Set the has_reasoning flag to enable reasoning features:

{
  "has_reasoning": true,  // Enables analysis/thinking display in UI
  "strategy": "your-reasoning-model"
}

This enables:

Chain-of-thought display: Users can see the model's reasoning process
Reasoning analysis: The thinking content is processed separately from the final response
Better debugging: Helps understand model decision-making

# Custom Reasoning Prompts

For advanced reasoning control, use OUTPUT_ASK to inject reasoning instructions:

OUTPUT_ASK: '<think>Let me think about this step by step:\n1. Analyze the user\'s request\n2. Consider the context\n3. Formulate appropriate response</think>',

# Custom Template Processing

For models with special formatting needs, you can extend the template system with additional template fields and processing logic.

# Platform Repository Integration

Important: Once your model is fully integrated and tested in this project, you must also copy the type definitions to the platform repository to enable admin configuration.
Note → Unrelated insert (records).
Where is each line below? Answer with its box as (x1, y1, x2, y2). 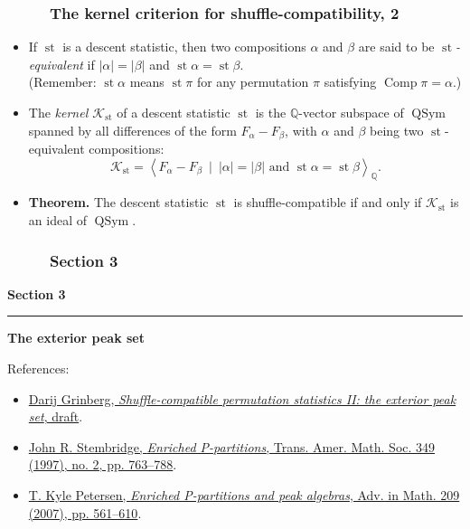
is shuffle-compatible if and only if (233, 193, 422, 212)
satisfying (324, 72, 377, 91)
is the (255, 103, 287, 121)
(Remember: (28, 72, 97, 91)
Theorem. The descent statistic (28, 193, 209, 212)
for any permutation (196, 72, 309, 91)
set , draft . (28, 407, 83, 426)
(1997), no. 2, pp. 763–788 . (28, 455, 177, 474)
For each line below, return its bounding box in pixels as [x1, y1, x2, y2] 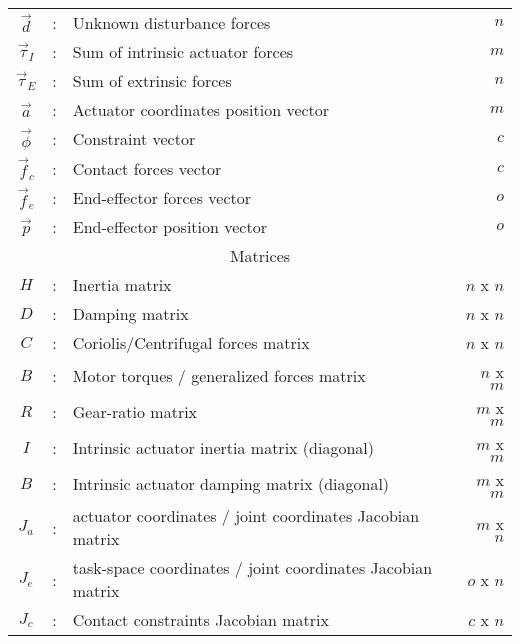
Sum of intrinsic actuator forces [72, 40, 294, 63]
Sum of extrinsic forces [72, 69, 232, 92]
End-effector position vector [72, 215, 267, 239]
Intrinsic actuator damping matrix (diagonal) [72, 471, 390, 495]
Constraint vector [72, 127, 196, 151]
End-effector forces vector [72, 186, 251, 210]
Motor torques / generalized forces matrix [72, 363, 366, 387]
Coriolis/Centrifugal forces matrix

# Required Steps for Platform Integration

Copy enum definitions from apps/services/src/services/text/data/rpModelTypes.mts to the platform repo:

// Copy these to platform repo
export enum RPModelTokenizers {
  YOUR_MODEL = 'your-model',
}

export enum RPModelStrategy {
  YOUR_MODEL = 'your-model', 
}

export enum PresetType {
  YOUR_MODEL_PRESET = 'YOUR_MODEL_PRESET',
}

Update validation logic in the platform repo to recognize the new types
Test admin interface to ensure the new model options appear in dropdowns and configuration forms

# Why This Is Necessary

The platform repository contains the admin interface that allows administrators to:

Configure new model endpoints
Select tokenizers and strategies from dropdowns
Set up presets and permissions
Manage model availability for users

Without copying the types to the platform repo, administrators won't be able to configure your new model through the admin interface, even if it works perfectly in the main MikuGG application.

# Summary

Adding new model support requires:

✅ Tokenizer setup - Add tokenizer type and loading logic
✅ Instruction template - Define prompt formatting strategy
✅ Preset configuration - Set optimal generation parameters
✅ Type definitions - Add enums and interfaces
✅ Integration testing - Verify end-to-end functionality
✅ Platform repo sync - Copy types to enable admin configuration

Following this guide ensures your new model integrates seamlessly with MikuGG's chat system, bot directory, generation pipeline, and admin interface.